I am designing a 4-bit comparator with a look ahead unit using a bit slice approach. I have to break the propagation of the Logical expressions for (A<B)i and (A>B)i. The main question is, could I use the following to simplify the boolean expressions.. The i is a subscript meaning the ith bit. The i-1 is a subscript meaning the bit before the ith bit.

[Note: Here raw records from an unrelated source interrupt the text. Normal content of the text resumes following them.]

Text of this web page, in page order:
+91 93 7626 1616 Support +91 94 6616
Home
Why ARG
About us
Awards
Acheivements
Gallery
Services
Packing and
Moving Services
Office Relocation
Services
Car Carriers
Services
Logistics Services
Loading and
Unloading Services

(A<B)i = ~Ai*Bi + ~Ai*(A<B)i-1 + Bi*(A<B)i-1

Could I Take ~Ai common from the first two expressions leaving me with

~Ai*(Bi + (A<B)i-1) + Bi(A<B)i-1

Let's call Bi + (A<B)i-1) = Q

And let's call ~Ai = P

I'm left with P*Q + Q

Using the boolean law that Q + Q*P = Q

Can I simplify the expression to just

(A<B)i = Bi + (A<B)i-1

  • $\begingroup$ I would have preferred a simpler notation. $\endgroup$ Feb 17, 2016 at 8:16

1 Answer 1


No, you cannot simplify to $(A<B)_i = B_i + (A<B)_{i-1}$, Take for example $A=11$ and $B = 10$.

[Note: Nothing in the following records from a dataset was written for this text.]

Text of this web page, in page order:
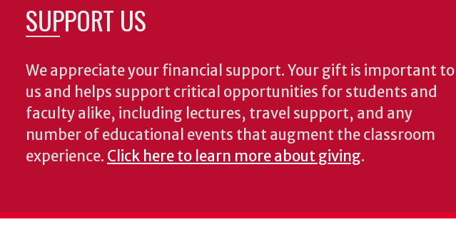
SUPPORT US
We appreciate your financial support. Your gift is important to
us and helps support critical opportunities for students and
faculty alike, including lectures, travel support, and any
number of educational events that augment the classroom
experience. Click here to learn more about giving.
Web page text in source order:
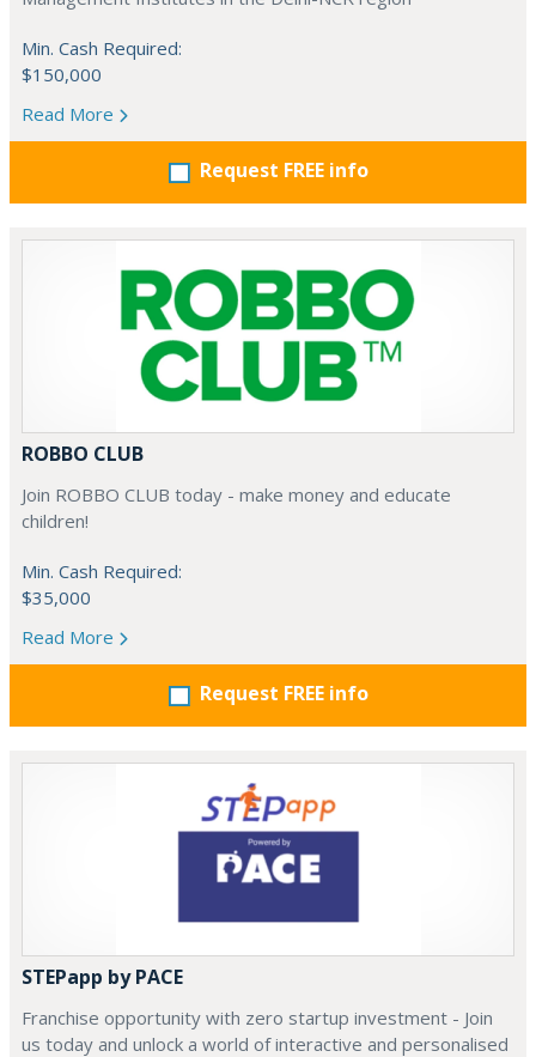
Min. Cash Required:
$150,000
Read More
Request FREE info
ROBBO CLUB
Join ROBBO CLUB today - make money and educate
children!
Min. Cash Required:
$35,000
Read More
Request FREE info
STEPapp by PACE
Franchise opportunity with zero startup investment - Join
us today and unlock a world of interactive and personalised
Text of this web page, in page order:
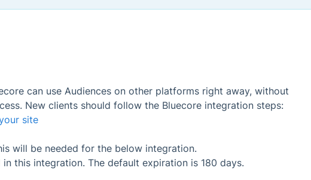
can use Audiences on other platforms right away, without
New clients should follow the Bluecore integration steps:
site
will be needed for the below integration.
this integration. The default expiration is 180 days.

Then $(A<B)_2$ = False, $B_2$ = True, and $(A<B)_1$ = False. If you substitute the values above then the equation is not satisfied. The original equation(s) is correct.

$(A<B)_i = \neg A_i B_i + (\neg A_i+B_i)(A<B)_{i-1}$
$(A<B)_1 = \neg A_1 B_1$

In your derivation of simpler formula, $B_i + (A<B)_{i-1} = Q$ but you are incorrectly substituting $B_i (A<B)_{i-1} = Q$ in rightmost term.